This was too much for Tom, who settled back in his chair and looked at Elam. Our backwoods friend arose to the emergency, and I considered his advice as good as any that could be given.

“You can’t do nothing about it,” he said, after rubbing his chin thoughtfully for a few minutes. “Let him go his way, an’ you go yours.”

“Yes; and then see what will happen to me if I don’t do as he says. Suppose he thinks I have had time to steal that pocket-book? If I don’t give it over to him, then what?”

“Tell him that Mr. Davenport keeps a guard over it all the while,” said Elam, “an’ that you can get no chance. Heavings an’ ’arth! I only wish I was in your boots.”

“I wish to goodness you were,” said I. “What would you do?”

“I’d let him go his way, an’ I’d go mine. That’s all I should do.”
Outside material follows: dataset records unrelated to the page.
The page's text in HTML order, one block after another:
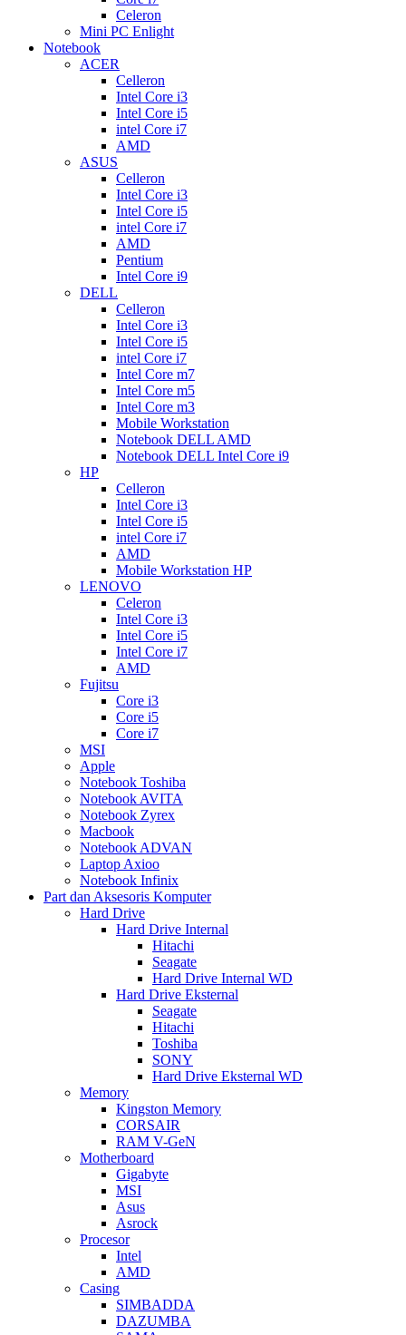
Celeron
Mini PC Enlight
Notebook
ACER
Celleron
Intel Core i3
Intel Core i5
intel Core i7
AMD
ASUS
Celleron
Intel Core i3
Intel Core i5
intel Core i7
AMD
Pentium
Intel Core i9
DELL
Celleron
Intel Core i3
Intel Core i5
intel Core i7
Intel Core m7
Intel Core m5
Intel Core m3
Mobile Workstation
Notebook DELL AMD
Notebook DELL Intel Core i9
HP
Celleron
Intel Core i3
Intel Core i5
intel Core i7
AMD
Mobile Workstation HP
LENOVO
Celeron
Intel Core i3
Intel Core i5
Intel Core i7
AMD
Fujitsu
Core i3
Core i5
Core i7
MSI
Apple
Notebook Toshiba
Notebook AVITA
Notebook Zyrex
Macbook
Notebook ADVAN
Laptop Axioo
Notebook Infinix
Part dan Aksesoris Komputer
Hard Drive
Hard Drive Internal
Hitachi
Seagate
Hard Drive Internal WD
Hard Drive Eksternal
Seagate
Hitachi
Toshiba
SONY
Hard Drive Eksternal WD
Memory
Kingston Memory
CORSAIR
RAM V-GeN
Motherboard
Gigabyte
MSI
Asus
Asrock
Procesor
Intel
AMD
Casing
SIMBADDA
DAZUMBA
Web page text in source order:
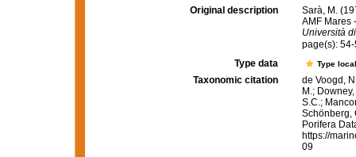
Original description
Sarà, M.
AMF Mares
Università
page(s):
Type data
Type
Taxonomic citation
de Voogd,
M.;
S.C.;
Schönberg,
Porifera
https://
09
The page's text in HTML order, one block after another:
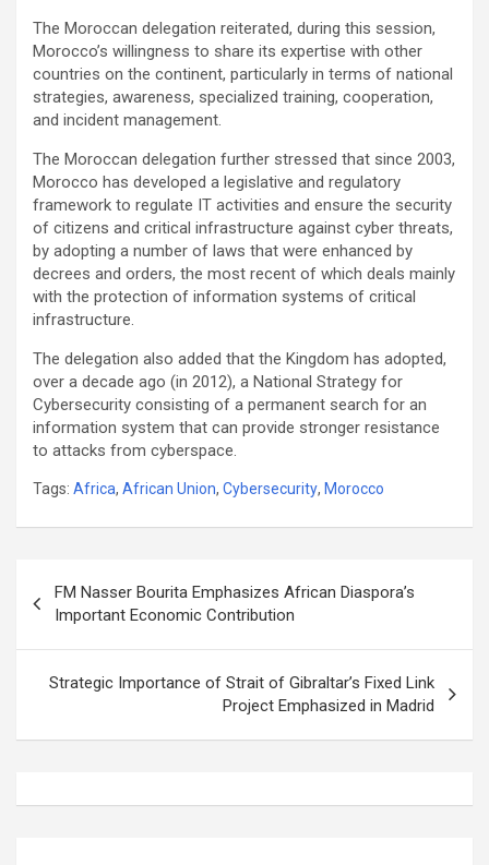
The Moroccan delegation reiterated, during this session,
Morocco’s willingness to share its expertise with other
countries on the continent, particularly in terms of national
strategies, awareness, specialized training, cooperation,
and incident management.
The Moroccan delegation further stressed that since 2003,
Morocco has developed a legislative and regulatory
framework to regulate IT activities and ensure the security
of citizens and critical infrastructure against cyber threats,
by adopting a number of laws that were enhanced by
decrees and orders, the most recent of which deals mainly
with the protection of information systems of critical
infrastructure.
The delegation also added that the Kingdom has adopted,
over a decade ago (in 2012), a National Strategy for
Cybersecurity consisting of a permanent search for an
information system that can provide stronger resistance
to attacks from cyberspace.
Tags: Africa, African Union, Cybersecurity, Morocco
navigation
FM Nasser Bourita Emphasizes African Diaspora’s
Important Economic Contribution
Strategic Importance of Strait of Gibraltar’s Fixed Link
Project Emphasized in Madrid
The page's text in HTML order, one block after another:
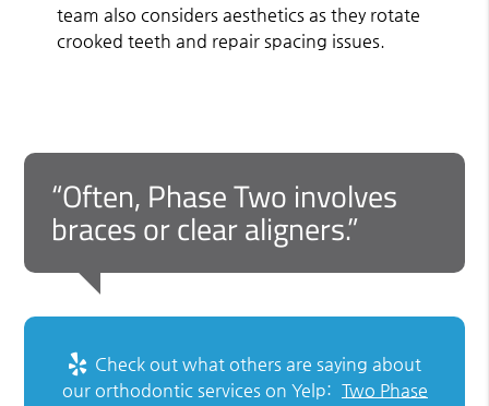
team also considers aesthetics as they rotate
crooked teeth and repair spacing issues.
“Often, Phase Two involves
braces or clear aligners.”
Check out what others are saying about
our orthodontic services on Yelp: Two Phase
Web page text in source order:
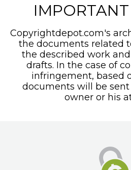
Copyrightdepot.com's
the documents related
the described work
drafts. In the case of
infringement, based
documents will be
owner or his
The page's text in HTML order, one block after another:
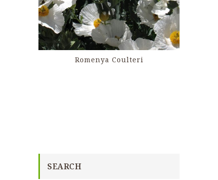
Romenya Coulteri
SEARCH
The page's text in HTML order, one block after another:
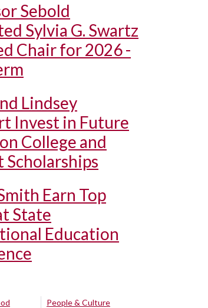
Sebold
Sylvia G. Swartz
Chair for 2026 -
Lindsey
Invest in Future
College and
Scholarships
Earn Top
State
Education
People & Culture
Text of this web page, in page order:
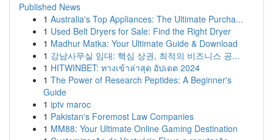
Published News
1 Australia's Top Appliances: The Ultimate Purcha...
1 Used Belt Dryers for Sale: Find the Right Dryer
1 Madhur Matka: Your Ultimate Guide & Download
1 강남사무실 임대: 핵심 상권, 최적의 비즈니스 공...
1 HITWINBET: ทางเข้าล่าสุด อัปเดต 2024
1 The Power of Research Peptides: A Beginner's
Guide
1 iptv maroc
1 Pakistan's Foremost Law Companies
1 MM88: Your Ultimate Online Gaming Destination
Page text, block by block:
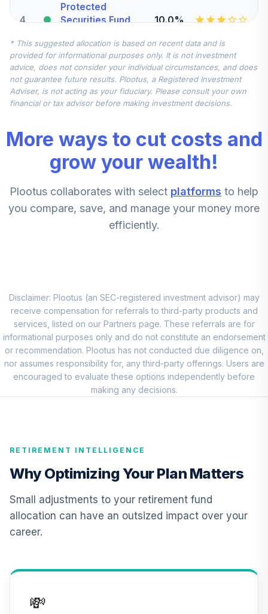
4
Protected
Securities Fund
VAIPX
10.0%
5.
Vanguard Mid-
Cap Index Fund
Admiral
7.5%
Vanguard FTSE
All-World ex-US
Index Admiral
7.5%
Harbor Small Cap
Growth Fund -
Retirement Class
5.0%
8.
Income Fund
Admiral
VEIRX
0.0%
9.
Harbor Small Cap
Value Fund -
Retirement Class
Shares
0.0%
10 .
Growth Fund
Admiral
VWILX
11.
CREF Core Bond
Account (R1)
0.0%
Linked Bond
* This suggested allocation is based on recent data and is
provided for informational purposes only. It is not investment
advice, does not consider your individual circumstances, and does
not guarantee future results. Plootus, a Registered Investment
Adviser, is not acting as your fiduciary. Please consult your own
financial or tax advisor before making investment decisions.
More ways to cut costs and
grow your wealth!
Plootus collaborates with select platforms to help
you compare, save, and manage your money more
efficiently.
Disclaimer: Plootus (an SEC-registered investment advisor) may
receive compensation for referrals to third-party products and
services, listed on our Partners page. These referrals are for
informational purposes only and do not constitute an endorsement
or recommendation. Plootus has not conducted due diligence on,
nor assumes responsibility for, any third-party offerings. Users are
encouraged to evaluate these options independently before
making any decisions.
RETIREMENT INTELLIGENCE
Why Optimizing Your Plan Matters
Small adjustments to your retirement fund
allocation can have an outsized impact over your
career.
💸
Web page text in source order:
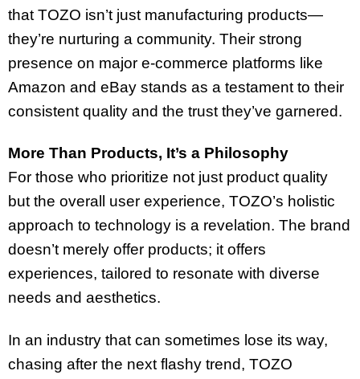
that TOZO isn’t just manufacturing products—
they’re nurturing a community. Their strong
presence on major e-commerce platforms like
Amazon and eBay stands as a testament to their
consistent quality and the trust they’ve garnered.
More Than Products, It’s a Philosophy
For those who prioritize not just product quality
but the overall user experience, TOZO’s holistic
approach to technology is a revelation. The brand
doesn’t merely offer products; it offers
experiences, tailored to resonate with diverse
needs and aesthetics.
In an industry that can sometimes lose its way,
chasing after the next flashy trend, TOZO
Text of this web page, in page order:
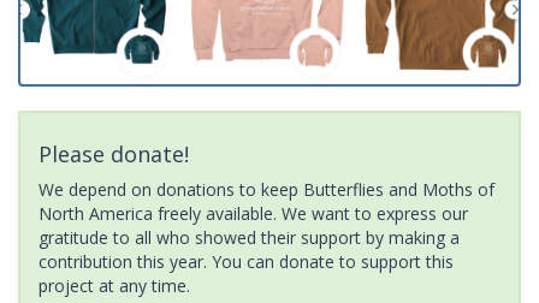
Please donate!
We depend on donations to keep Butterflies and Moths of
North America freely available. We want to express our
gratitude to all who showed their support by making a
contribution this year. You can donate to support this
project at any time.
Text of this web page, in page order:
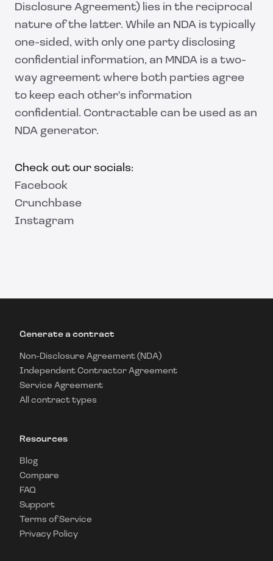
Disclosure Agreement) lies in the reciprocal
nature of the latter. While an NDA is typically
one-sided, with only one party disclosing
confidential information, an MNDA is a two-
way agreement where both parties agree
to keep each other's information
confidential. Contractable can be used as an
NDA generator.
Check out our socials:
Facebook
Crunchbase
Instagram
Generate a contract
Non-Disclosure Agreement (NDA)
Independent Contractor Agreement
Service Agreement
All contract types
Resources
Blog
Compare
FAQ
Support
Terms of Service
Privacy Policy
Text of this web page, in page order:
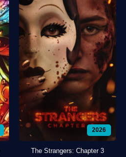
2026
The Strangers: Chapter 3
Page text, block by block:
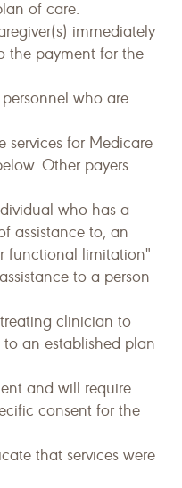
of care.
immediately
the payment for the
who are
services for Medicare
Other payers
who has a
assistance to, an
functional limitation"
to a person
clinician to
to an established plan
and will require
consent for the
that services were
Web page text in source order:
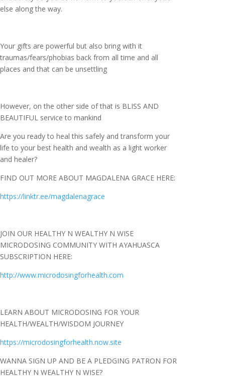
else along the way.
Your gifts are powerful but also bring with it
traumas/fears/phobias back from all time and all
places and that can be unsettling
However, on the other side of that is BLISS AND
BEAUTIFUL service to mankind
Are you ready to heal this safely and transform your
life to your best health and wealth as a light worker
and healer?
FIND OUT MORE ABOUT MAGDALENA GRACE HERE:
https://linktr.ee/magdalenagrace
JOIN OUR HEALTHY N WEALTHY N WISE
MICRODOSING COMMUNITY WITH AYAHUASCA
SUBSCRIPTION HERE:
http://www.microdosingforhealth.com
LEARN ABOUT MICRODOSING FOR YOUR
HEALTH/WEALTH/WISDOM JOURNEY
https://microdosingforhealth.now.site
WANNA SIGN UP AND BE A PLEDGING PATRON FOR
HEALTHY N WEALTHY N WISE?
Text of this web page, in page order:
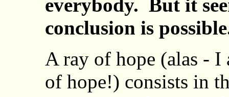
everybody. But it
conclusion is
A ray of hope (alas -
of hope!) consists in
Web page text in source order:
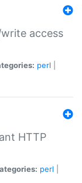
access
perl
HTTP
perl
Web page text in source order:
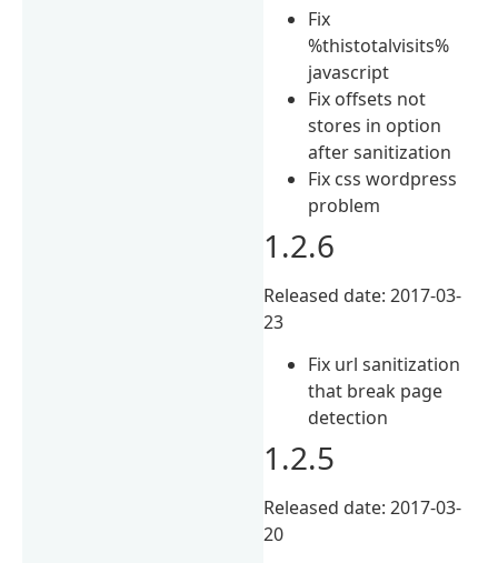
Fix
%thistotalvisits%
javascript
Fix offsets not
stores in option
after sanitization
Fix css wordpress
problem
1.2.6
Released date: 2017-03-
23
Fix url sanitization
that break page
detection
1.2.5
Released date: 2017-03-
20
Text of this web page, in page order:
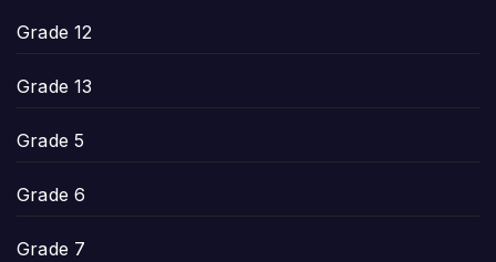
Grade 12
Grade 13
Grade 5
Grade 6
Grade 7
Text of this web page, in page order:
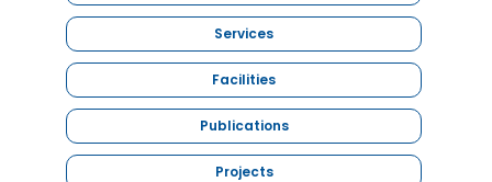
Services
Facilities
Publications
Projects
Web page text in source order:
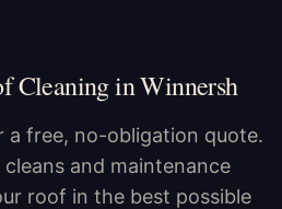
Cleaning in Winnersh
a free, no-obligation quote.
and maintenance
roof in the best possible
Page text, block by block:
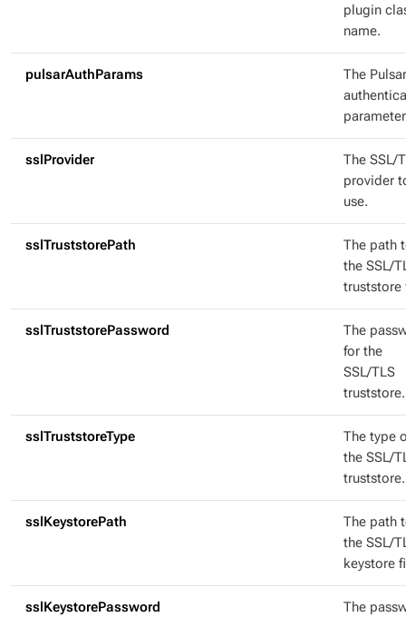
plugin
name.
pulsarAuthParams
The Pulsar
sslProvider
The SSL/
provider
use.
sslTruststorePath
The path
the SSL/
truststore
sslTruststorePassword
The
for the
SSL/TLS
truststore.
sslTruststoreType
The type
the SSL/
truststore.
sslKeystorePath
The path
the SSL/
keystore
sslKeystorePassword
The
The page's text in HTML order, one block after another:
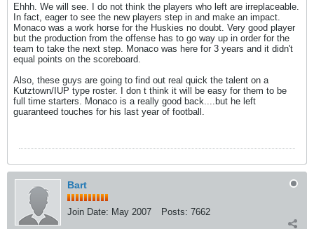
Ehhh. We will see. I do not think the players who left are irreplaceable.
In fact, eager to see the new players step in and make an impact.
Monaco was a work horse for the Huskies no doubt. Very good player
but the production from the offense has to go way up in order for the
team to take the next step. Monaco was here for 3 years and it didn't
equal points on the scoreboard.
Also, these guys are going to find out real quick the talent on a
Kutztown/IUP type roster. I don t think it will be easy for them to be
full time starters. Monaco is a really good back....but he left
guaranteed touches for his last year of football.
Bart
Join Date: May 2007 Posts: 7662
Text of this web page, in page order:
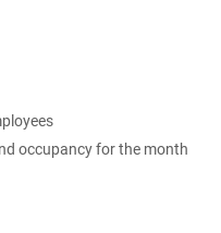
occupancy for the month
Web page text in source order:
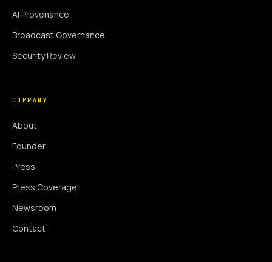
AI Provenance
Broadcast Governance
Security Review
COMPANY
About
Founder
Press
Press Coverage
Newsroom
Contact
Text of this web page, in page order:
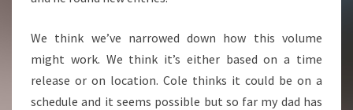
We think we’ve narrowed down how this volume
might work. We think it’s either based on a time
release or on location. Cole thinks it could be on a
schedule and it seems possible but so far my dad has
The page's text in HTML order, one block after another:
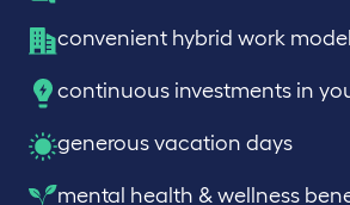
convenient hybrid work model
continuous investments in
generous vacation days
mental health & wellness
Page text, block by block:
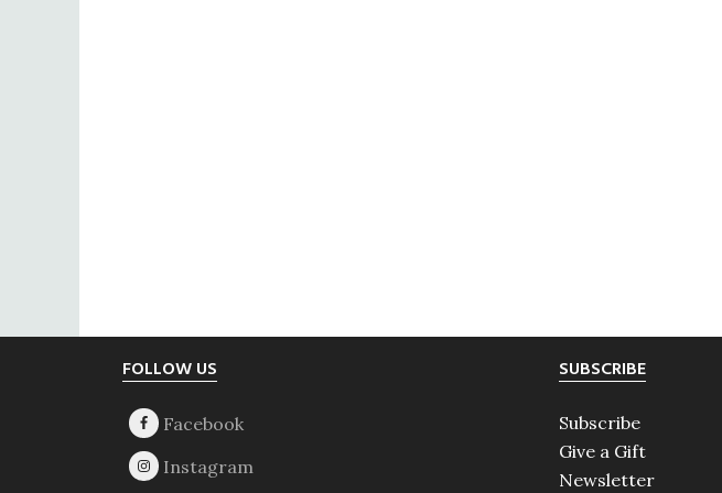
FOLLOW US SUBSCRIBE
Subscribe
Give a Gift
Newsletter
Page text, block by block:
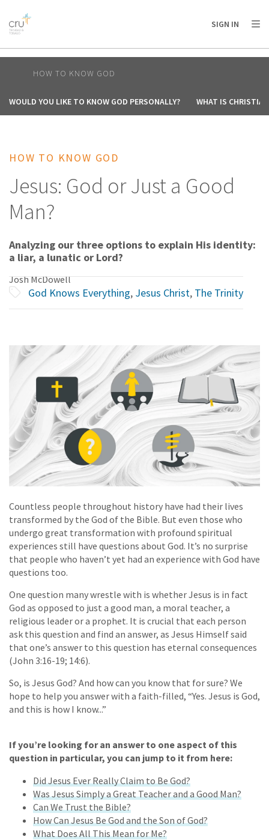
AFRICA
AMERICA / CARIBBEAN
OCEANIA
SIGN IN
HOW TO KNOW GOD
WOULD YOU LIKE TO KNOW GOD PERSONALLY? WHAT IS
HOW TO KNOW GOD
Jesus: God or Just a Good
Man?
Analyzing our three options to explain His identity:
a liar, a lunatic or Lord?
Josh McDowell
God Knows Everything, Jesus Christ, The Trinity
Countless people throughout history have had their lives
transformed by the God of the Bible. But even those who
undergo great transformation with profound spiritual
experiences still have questions about God. It’s no surprise
that people who haven’t yet had an experience with God have
questions too.
One question many wrestle with is whether Jesus is in fact
God as opposed to just a good man, a moral teacher, a
religious leader or a prophet. It is crucial that each person
ask this question and find an answer, as Jesus Himself said
that one’s answer to this question has eternal consequences
(John 3:16-19; 14:6).
So, is Jesus God? And how can you know that for sure? We
hope to help you answer with a faith-filled, “Yes. Jesus is God,
and this is how I know...”
If you’re looking for an answer to one aspect of this
question in particular, you can jump to it from here:
Did Jesus Ever Really Claim to Be God?
Was Jesus Simply a Great Teacher and a Good Man?
Can We Trust the Bible?
How Can Jesus Be God and the Son of God?
What Does All This Mean for Me?
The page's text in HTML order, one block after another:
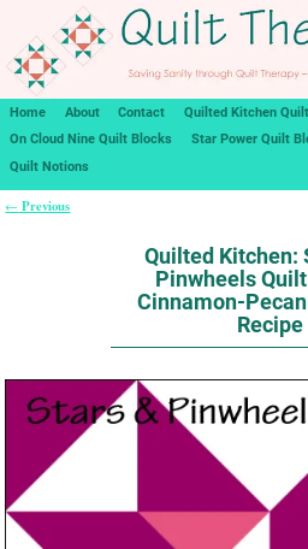
Home About Contact
Quilted Kitchen
On Cloud Nine Quilt Blocks
Star Power Quilt
Quilt Notions
← Previous
Quilted Kitchen:
Pinwheels
Cinnamon-
Recipe
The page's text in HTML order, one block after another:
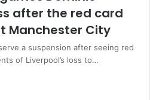
after the red card
Manchester City
a suspension after seeing red
of Liverpool’s loss to…

“I guess that’s the best I could do under the circumstances,” said I, after thinking the matter over. “By the way, I think it is about time you two went out on your ride. I am of the opinion that it will be safer so. Leave me here alone, so that when Johnson comes up—— I do not believe his name is Johnson; do you?”

“’Tain’t nary one of his names, that name aint,” said Elam emphatically. “His name is Coyote Bill.”

“How do you know?” Tom and I managed to ask in concert.

“I aint never seen the man; I aint done nothing but hear about him since I have been here, but I know he is Coyote Bill,” replied Elam doggedly. “At any rate that’s the way I should act if I was him.”